If your jobs are running on a node, you can SSH into the node, e.g. `ssh c0`.
There you can take a look at the current load by using `htop`.
Note that you can only log in if you have a running progress on a specific node.
### `renv` specifics
If {renv} is used and jobs should be sent from within RSW, Slurm tries to load {clustermq} and {renv} from the following library
```
<your/project/renv/library/linux-centos-7/R-4.0/x86_64-pc-linux-gnu/`
```
This library is not used by default and only in this very special occasion (Slurm + RSW).
The reason for this is that Slurm thinks its on CentoOS when invoking the `CMQ_AUTH={{ auth }} R --no-save --no-restore -e 'clustermq:::worker("{{ master }}")'` call and tries to find {clustermq} in this specific library.
When working directly on the HPC via a terminal, the {renv} library path is `renv/library/R-4.0/x86_64-pc-linux-gnu/`.
Simply copying {clustermq} and {renv} to this location is enough:
```
mkdir renv/library/linux-centos-7/R-4.0/x86_64-pc-linux-gnu
cp -R renv/library/R-4.0/x86_64-pc-linux-gnu/clustermq renv/library/linux-centos-7/R-4.0/x86_64-pc-linux-gnu/
cp -R renv/library/R-4.0/x86_64-pc-linux-gnu/renv renv/library/linux-centos-7/R-4.0/x86_64-pc-linux-gnu/
```
### RStudio Slurm Job Launcher Plugin
While it would simplify some things to use the Launcher GUI in RStudio, the problem is that one requirement is to have R versions shared across all nodes.

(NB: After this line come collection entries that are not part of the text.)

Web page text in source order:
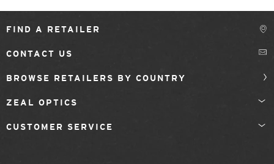
FIND A RETAILER
CONTACT US
BROWSE RETAILERS BY COUNTRY
ZEAL OPTICS
CUSTOMER SERVICE
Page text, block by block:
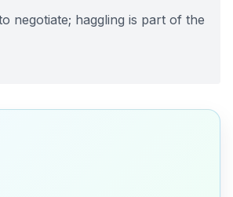
negotiate; haggling is part of the
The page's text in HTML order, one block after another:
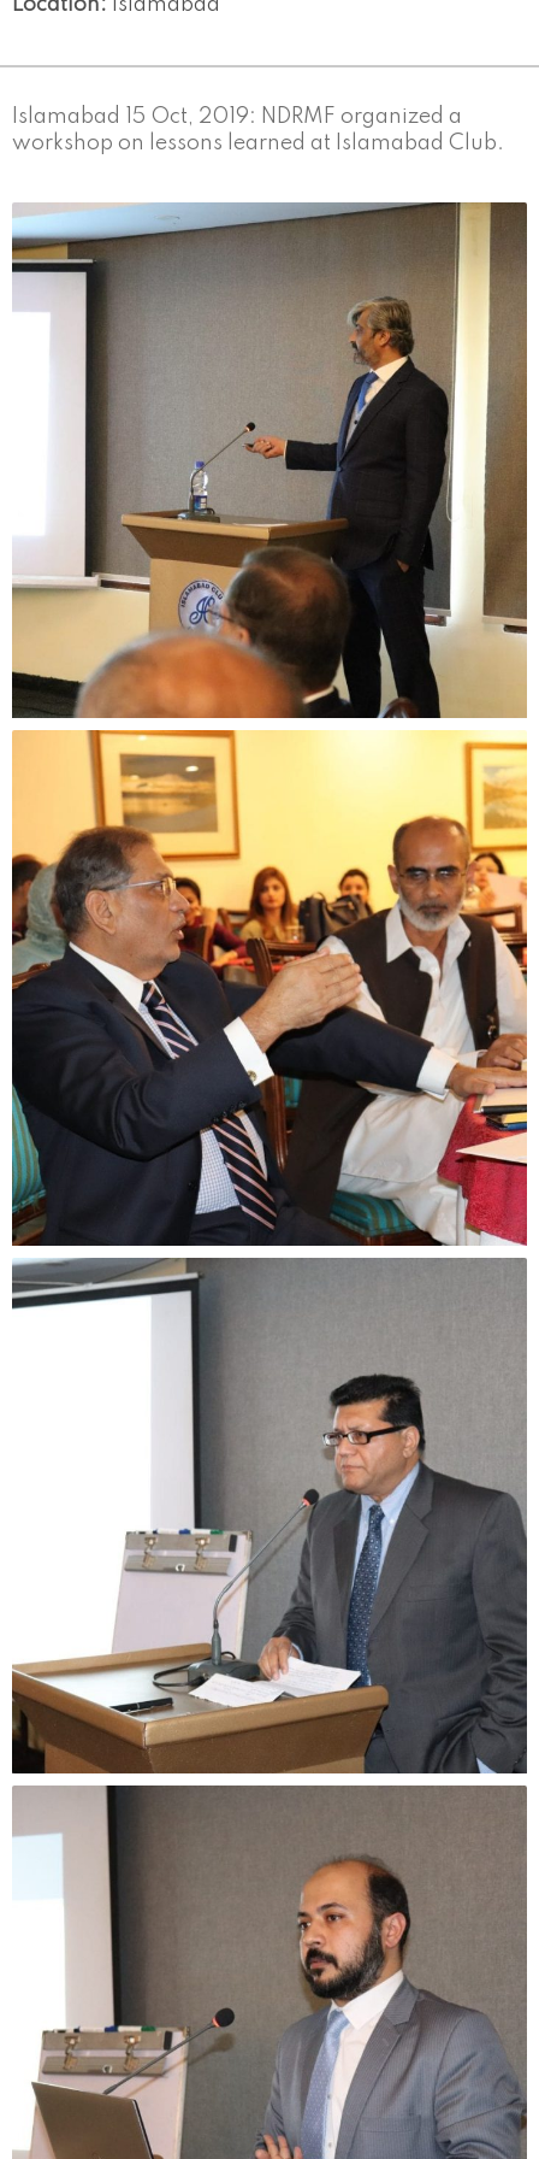
Location: Islamabad
Islamabad 15 Oct, 2019: NDRMF organized a
workshop on lessons learned at Islamabad Club.

Since the RSW container uses its one R versions and is decoupled from the R environment modules used on the HPC, adding these would duplicate the R versions in the container and create confusion.
Also it seems the RStudio GUI does not allow to load additional env modules which is a requirement for loading certain R packages.
## Summary
1. Set up your `.Rprofile` with `options(clustermq.template = "/path/to/file")`.
The `clustermq.template` should point to a SLURM template file in your $HOME or project directory.
1. Decide which approach you want to use `drake`/`targets` or `clustermq`
2. A Slurm template file is required.
This template needs to be linked in your `.Rprofile` with `options(clustermq.template = "/path/to/file")`.